First of all, it is hard to believe that two queries that have (almost) exactly the same explain run at different speed. Furthermore, this is less likely if the one with the extra line in the explain runs faster. And I guess the word faster is the key here.
You've compared speed (the time it takes for a query to finish) and that is an extremely empiric way of testing. For example, you could have improperly disabled the cache, which makes that comparison useless. Not to mention that your <insert your preferred software application here> could have made a page fault or any other operation at the time you've run the test that could have resulted in a decrease of the query speed.
The right way of measuring query performance is based on the explain (that's why it is there)
So the closest thing I have to answer the question: Any ideas on why the join would be faster than the simplified query?... is, in short, a layer 8 error.
I do have some other comments, though, that should be taken into account in order to speed things up. If A.id is a primary key (the name smells like it is), according to your explain, why does the count(A.id) have to scan all the rows? It should be able to get the data directly from the index but I don't see the Using index in the extra flags. It seems you don't even have a unique index on and that it is not a non nullable field. That also smells odd. Make sure that the field is not null and that there is a unique index on it, run the explain again, confirm the extra flags contain the Using index and then (properly) time the query. It should run much faster.
Also note that an approach that would result in the same performance improvement as I mentioned above would be to replace count(A.id) with count(*).
Just my 2 cents.
Because MySQL will not use index for index!=val in where.

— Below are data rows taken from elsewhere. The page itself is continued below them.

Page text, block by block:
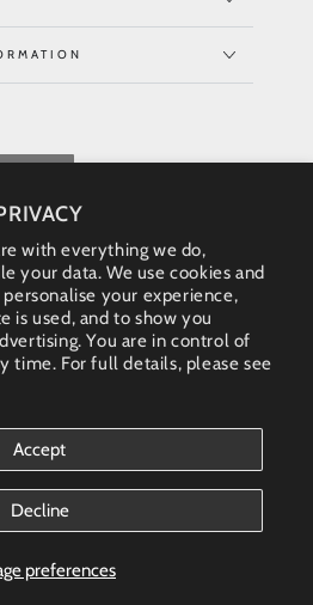
with everything we do,
your data. We use cookies and
your experience,
is used, and to show you
You are in control of
time. For full details, please see
preferences
Accept
Decline
• enquiries@bonhamgallery.com
region
(AUD $)
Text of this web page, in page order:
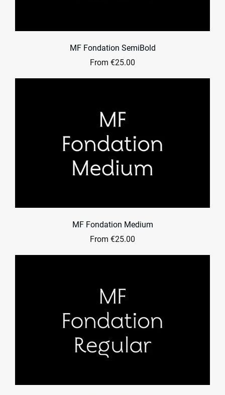
MF Fondation SemiBold
From €25.00
MF Fondation Medium
From €25.00
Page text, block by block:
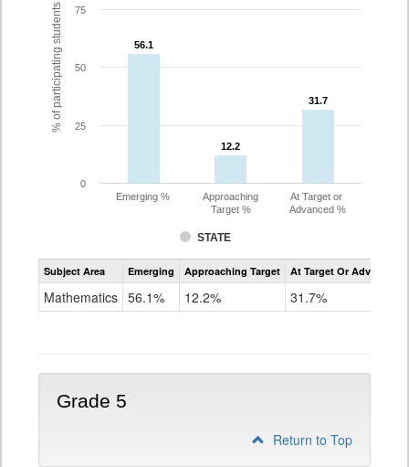
% of participating students 56.1
56.1
12.2
12.2
31.7
31.7
STATE
Emerging %
Approaching
Target %
At Target or
Advanced %
0
25
50
75
Assessment
CoAlt
Subject Area Emerging Approaching Target At Target Or Advanced
Mathematics 56.1% 12.2% 31.7%
Grade 5
Return to Top

The optimizer will decide to use an index by guessing. As a "!=" will more likely fetch everything, it skip and prevent using index to reduce overhead. (yes, mysql is stupid, and it does not statistic index column)

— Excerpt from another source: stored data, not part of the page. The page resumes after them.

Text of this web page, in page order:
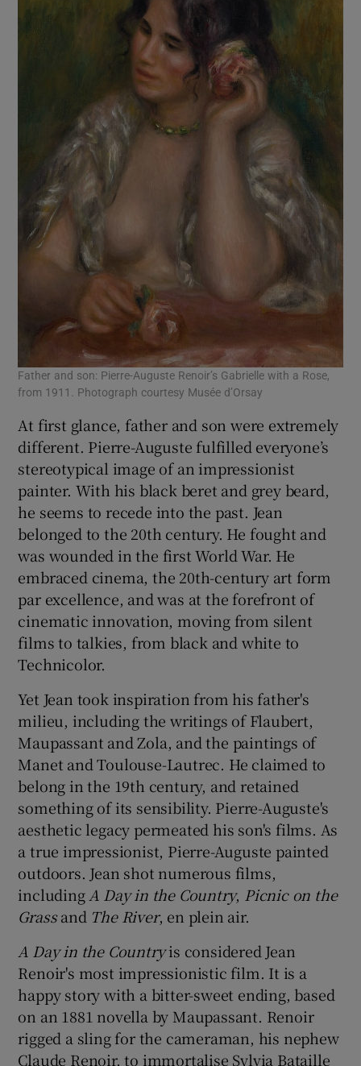
Father and son: Pierre-Auguste Renoir’s Gabrielle with a Rose,
from 1911. Photograph courtesy Musée d’Orsay
At first glance, father and son were extremely
different. Pierre-Auguste fulfilled everyone’s
stereotypical image of an impressionist
painter. With his black beret and grey beard,
he seems to recede into the past. Jean
belonged to the 20th century. He fought and
was wounded in the first World War. He
embraced cinema, the 20th-century art form
par excellence, and was at the forefront of
cinematic innovation, moving from silent
films to talkies, from black and white to
Technicolor.
Yet Jean took inspiration from his father's
milieu, including the writings of Flaubert,
Maupassant and Zola, and the paintings of
Manet and Toulouse-Lautrec. He claimed to
belong in the 19th century, and retained
something of its sensibility. Pierre-Auguste's
aesthetic legacy permeated his son's films. As
a true impressionist, Pierre-Auguste painted
outdoors. Jean shot numerous films,
including A Day in the Country, Picnic on the
Grassand The River, en plein air.
A Day in the Country is considered Jean
Renoir's most impressionistic film. It is a
happy story with a bitter-sweet ending, based
on an 1881 novella by Maupassant. Renoir
rigged a sling for the cameraman, his nephew
Claude Renoir, to immortalise Sylvia Bataille
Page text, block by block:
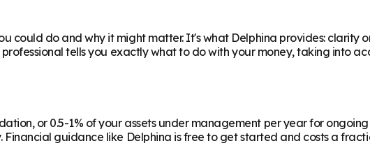
could do and why it might matter. It's what Delphina provides: clarity
tells you exactly what to do with your money, taking into
or 0.5-1% of your assets under management per year for
guidance like Delphina is free to get started and costs a
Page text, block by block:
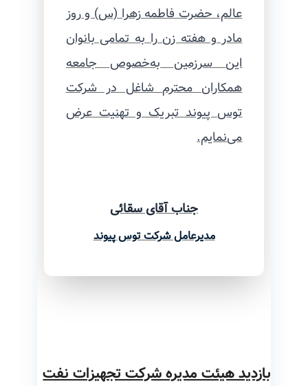
عالم، حضرت فاطمه زهرا (س) و روز
مادر و هفته زن را به تمامی بانوان
این سرزمین به‌خصوص جامعه
همکاران محترم شاغل در شرکت
توس پیوند تبریک و تهنیت عرض
می‌نمایم.
جناب آقای سقائی
مدیرعامل شرکت توس پیوند
بازدید هیئت مدیره شرکت تجهیزات نفت

You may do a faster SELECT, by using index in(everything other then val), that MySQL will learn to use the index.
Example here showing query optimizer will choose to not use index by value
The answer to this question is actually a very simple consequence of algorithm design:
The key difference between these two queries is the merge operation.
Before I give a lesson on algorithms, I will mention the reason why the merge operation improves the performance. The merge improves the performance because it reduces the overall load on the aggregation. This is an iteration vs recursion issue. In the iteration analogy, we are simply looping through the entire index and counting the matches. In the recursion analogy, we are dividing and conquering (so to speak); or in other words, we are filtering the results that we need to count, thus reducing the volume of numbers we actually need to count.
Here are the key questions:
Why is a merge sort faster than an insertion sort?
Is a merge sort always faster than an insertion sort?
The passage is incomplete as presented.